• [About this exercise]:
Your answer is the lines from the one that has "Derek Gillette partnering" through the last line of the records below, retyped exactly and alone.

• [Materials provided]:
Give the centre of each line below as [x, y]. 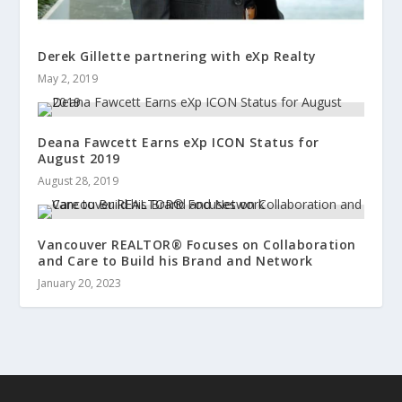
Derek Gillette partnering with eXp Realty [177, 57]
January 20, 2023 [80, 284]
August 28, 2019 [79, 181]
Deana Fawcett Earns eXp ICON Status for [179, 143]
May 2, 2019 [68, 79]
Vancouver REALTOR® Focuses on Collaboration [197, 245]
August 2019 [79, 159]
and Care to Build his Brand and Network [175, 261]

• [Final answer]:
Derek Gillette partnering with eXp Realty [177, 57]
January 20, 2023 [80, 284]
August 28, 2019 [79, 181]
Deana Fawcett Earns eXp ICON Status for [179, 143]
May 2, 2019 [68, 79]
Vancouver REALTOR® Focuses on Collaboration [197, 245]
August 2019 [79, 159]
and Care to Build his Brand and Network [175, 261]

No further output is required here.